■ **Assignment**
Reprint all of the data below exactly as shown and skip every image.

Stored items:
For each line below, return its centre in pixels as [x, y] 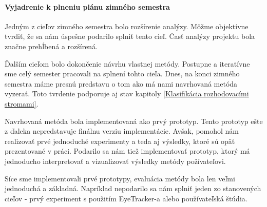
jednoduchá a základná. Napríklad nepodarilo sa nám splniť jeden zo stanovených [133, 188]
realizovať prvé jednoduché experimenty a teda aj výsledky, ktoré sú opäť [120, 141]
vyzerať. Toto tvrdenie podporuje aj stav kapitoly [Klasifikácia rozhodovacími [127, 94]
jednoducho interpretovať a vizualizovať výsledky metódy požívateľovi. [115, 161]
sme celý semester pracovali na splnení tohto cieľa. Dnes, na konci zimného [122, 74]
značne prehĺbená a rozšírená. [51, 46]
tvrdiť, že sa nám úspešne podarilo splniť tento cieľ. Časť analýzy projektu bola [130, 36]
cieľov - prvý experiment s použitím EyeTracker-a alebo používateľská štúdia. [126, 198]
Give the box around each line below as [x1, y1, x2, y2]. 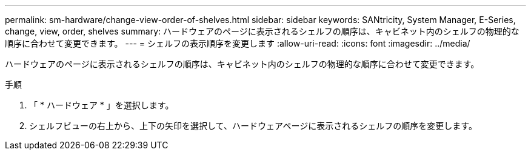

■ **Completed exercise**
For each line below, return its centre in pixels as [x, y] 
jednoduchá a základná. Napríklad nepodarilo sa nám splniť jeden zo stanovených [133, 188]
realizovať prvé jednoduché experimenty a teda aj výsledky, ktoré sú opäť [120, 141]
vyzerať. Toto tvrdenie podporuje aj stav kapitoly [Klasifikácia rozhodovacími [127, 94]
jednoducho interpretovať a vizualizovať výsledky metódy požívateľovi. [115, 161]
sme celý semester pracovali na splnení tohto cieľa. Dnes, na konci zimného [122, 74]
značne prehĺbená a rozšírená. [51, 46]
tvrdiť, že sa nám úspešne podarilo splniť tento cieľ. Časť analýzy projektu bola [130, 36]
cieľov - prvý experiment s použitím EyeTracker-a alebo používateľská štúdia. [126, 198]
Give the box around each line below as [x1, y1, x2, y2]. 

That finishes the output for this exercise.